埼玉県からの度重なる自粛要請に反して、埼玉スーパーアリーナでK1グランプリが開催されたことについて、ネット上で賛否両論が出ています。

以前にも書きましたが、開催する場合、しない場合、どちらの意見にも一理あり、簡単に「正解」が出せるものではありません。

こんな時に最もよろしく無いのは「人心が荒れること」であり、「人と人との対立が深まること」だと私は思っています。

またそれ故に冷静で客観的な判断が飛んでしまうことも少なからずありますので、常に自らがそうならないよう気を付けねばならない、とも感じます。

私の知る音楽関係者の中には「満員電車は制限されていないのに、コンサートの開催が許容されないのは理解出来ない」と言った意見も見られます。

然し少し冷静に考えれば、満員電車とコンサートは、喩え感染リスクという観点では同じあっても、本質は全く異なります。

イベントなどを自粛するかどうかを決めるのは、その行為の責任者、つまり万一、感染拡大源となった場合にその責任を引き受ける人・組織ですが、満員電車にはその責任者が存在しません。
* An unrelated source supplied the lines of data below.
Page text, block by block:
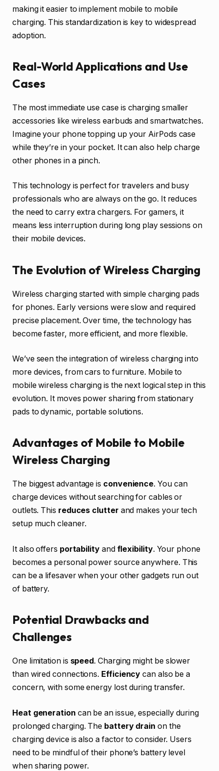
making it easier to implement mobile to mobile
charging. This standardization is key to widespread
adoption.
Real-World Applications and Use
Cases
The most immediate use case is charging smaller
accessories like wireless earbuds and smartwatches.
Imagine your phone topping up your AirPods case
while they’re in your pocket. It can also help charge
other phones in a pinch.
This technology is perfect for travelers and busy
professionals who are always on the go. It reduces
the need to carry extra chargers. For gamers, it
means less interruption during long play sessions on
their mobile devices.
The Evolution of Wireless Charging
Wireless charging started with simple charging pads
for phones. Early versions were slow and required
precise placement. Over time, the technology has
become faster, more efficient, and more flexible.
We’ve seen the integration of wireless charging into
more devices, from cars to furniture. Mobile to
mobile wireless charging is the next logical step in this
evolution. It moves power sharing from stationary
pads to dynamic, portable solutions.
Advantages of Mobile to Mobile
Wireless Charging
The biggest advantage is convenience. You can
charge devices without searching for cables or
outlets. This reduces clutter and makes your tech
setup much cleaner.
It also offers portabilityand flexibility. Your phone
becomes a personal power source anywhere. This
can be a lifesaver when your other gadgets run out
of battery.
Potential Drawbacks and
Challenges
One limitation is speed. Charging might be slower
than wired connections. Efficiency can also be a
concern, with some energy lost during transfer.
Heat generation can be an issue, especially during
prolonged charging. The battery drain on the
charging device is also a factor to consider. Users
need to be mindful of their phone’s battery level
when sharing power.
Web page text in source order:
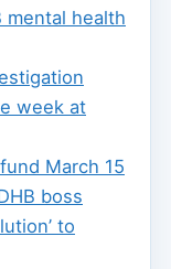
mental health
week at
March 15
boss
to
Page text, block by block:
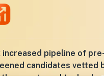
increased pipeline of pre-
candidates vetted
experts and
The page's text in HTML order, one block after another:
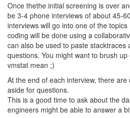
Once thethe initial screening is over
be 3-4 phone interviews of about 45-
interviews will go into one of the
coding will be done using a
can also be used to paste stacktraces
questions. You might want to brush
vmstat mean ;)
At the end of each interview, there
aside for questions.
This is a good time to ask about the
engineers might be able to answer a
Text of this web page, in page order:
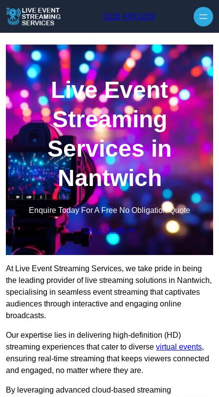
0118 430 0239
Live Event
Streaming
Services in
Nantwich
Enquire Today For A Free No Obligation Quote
Get a Quote
At Live Event Streaming Services, we take pride in being
the leading provider of live streaming solutions in Nantwich,
specialising in seamless event streaming that captivates
audiences through interactive and engaging online
broadcasts.
Our expertise lies in delivering high-definition (HD)
streaming experiences that cater to diverse virtual events,
ensuring real-time streaming that keeps viewers connected
and engaged, no matter where they are.
By leveraging advanced cloud-based streaming
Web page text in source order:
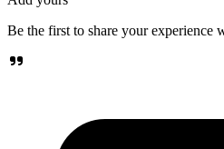
Be the first to share your experience
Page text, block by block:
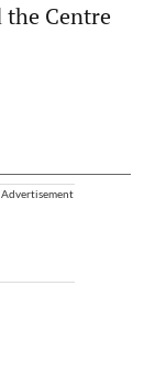
the Centre
Advertisement
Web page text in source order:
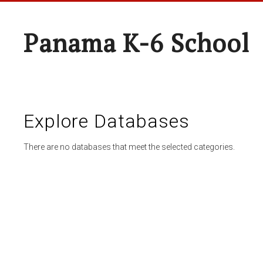
Panama K-6 School
Explore Databases
There are no databases that meet the selected categories.
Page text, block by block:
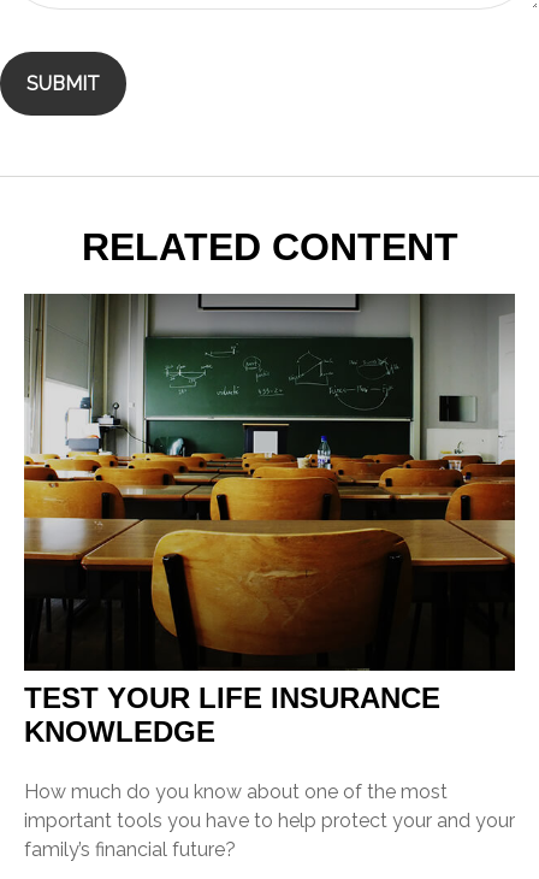
RELATED CONTENT
TEST YOUR LIFE INSURANCE
KNOWLEDGE
How much do you know about one of the most
important tools you have to help protect your and your
family’s financial future?

敢えて言えば運行している鉄道会社かもしれませんが、流石に感染防止強硬派でも、公共交通機関を止めろ、とまでは、現時点では主張しないでしょう。

つまり満員電車については、リスクはあるものの、誰も責任を取らないので放置されているものだと思います。
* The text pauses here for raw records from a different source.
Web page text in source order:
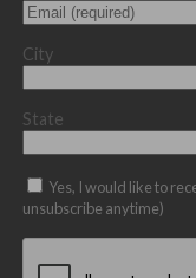
City
State
Yes, I would like to
unsubscribe anytime)
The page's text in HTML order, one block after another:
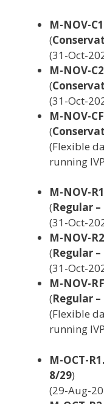
M-NOV-
(
(31-Oct-
M-NOV-
(
(31-Oct-
M-NOV-
(
(Flexible
running
M-NOV-
(Regular
(31-Oct-
M-NOV-
(Regular
(31-Oct-
M-NOV-
(Regular
(Flexible
running
M-OCT-
8/29)
(29-Aug-
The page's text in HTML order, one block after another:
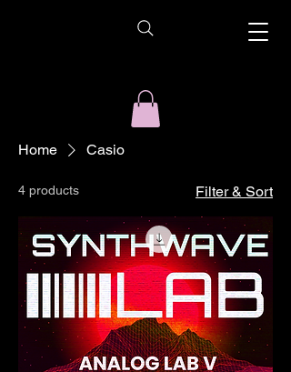
Home Casio
4 products Filter & Sort
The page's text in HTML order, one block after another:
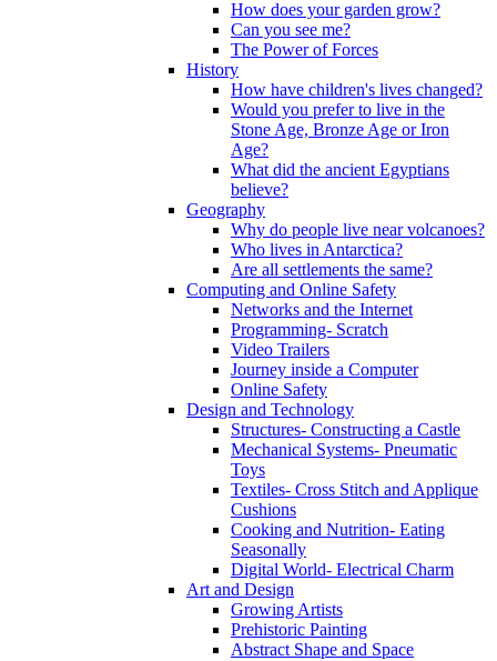
How does your garden grow?
Can you see me?
The Power of Forces
History
How have children's lives changed?
Would you prefer to live in the
Stone Age, Bronze Age or Iron
Age?
What did the ancient Egyptians
believe?
Geography
Why do people live near volcanoes?
Who lives in Antarctica?
Are all settlements the same?
Computing and Online Safety
Networks and the Internet
Programming- Scratch
Video Trailers
Journey inside a Computer
Online Safety
Design and Technology
Structures- Constructing a Castle
Mechanical Systems- Pneumatic
Toys
Textiles- Cross Stitch and Applique
Cushions
Cooking and Nutrition- Eating
Seasonally
Digital World- Electrical Charm
Art and Design
Growing Artists
Prehistoric Painting
Abstract Shape and Space

一方で、コンサートやイベントには必ず主催者がいますし、それが開催される会場にも管理責任者がいます。何かあれば、責任を負う人が明確になっているので、その人が開催によるコロナ拡散リスクを取れないと思えば中止・延期にするでしょうし、万一クラスター頑張ります発生しても全責任は私が負うと考えていれば、開催することになります。

故に、喩え感染リスクが同じだと仮定しても、責任者いない満員電車と、責任者が明確なコンサート・イベントを横に並べて論じても殆ど意味は無いものと思います。
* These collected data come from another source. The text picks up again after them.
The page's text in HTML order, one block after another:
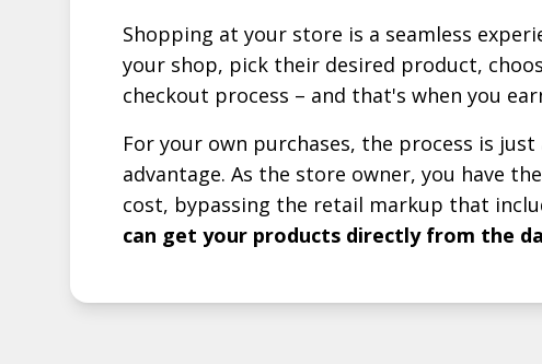
Shopping at your store is a seamless
your shop, pick their desired product,
checkout process – and that's when you
For your own purchases, the process is
advantage. As the store owner, you have
cost, bypassing the retail markup that
can get your products directly from the
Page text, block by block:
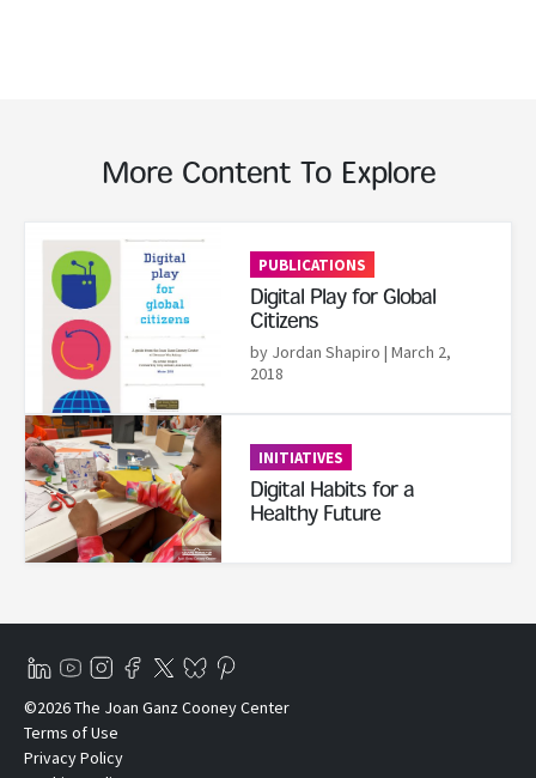
More Content To Explore
Read More
PUBLICATIONS
Digital Play for Global
Citizens
by Jordan Shapiro | March 2,
2018
Read More
INITIATIVES
Digital Habits for a
Healthy Future
©2026 The Joan Ganz Cooney Center
Terms of Use
Privacy Policy
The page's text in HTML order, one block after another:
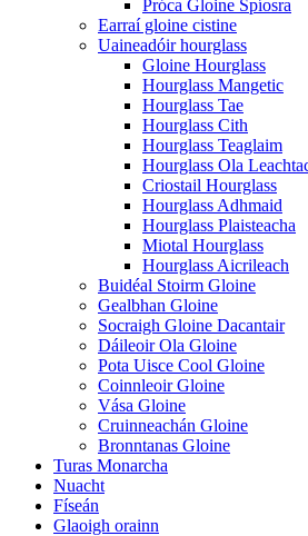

とは言え、こうした意見が出てしまうことの根幹は、日本国政府の「自粛要請」という中途半端な指示にあります。そもそも「自粛」とは「自ら進んで慎むこと」、「要請」とは「強く求めること」であって、言葉それ自体に矛盾があります。

日本も他国同様に、リスクがあると思えば強硬な政府命令を出すべきだし、出さないということはリスクが低いという判断なので、中途半端な自粛要請を出さない、とした方が、開催する側・中止や延期する側、双方が罵り合いをするような自体を回避し得るのではないでしょうか。

結局、それをする責任を取りたく無い政治家の「逃げ」が、足元のような「人心が荒れる」一因となっているように、私には感じられます。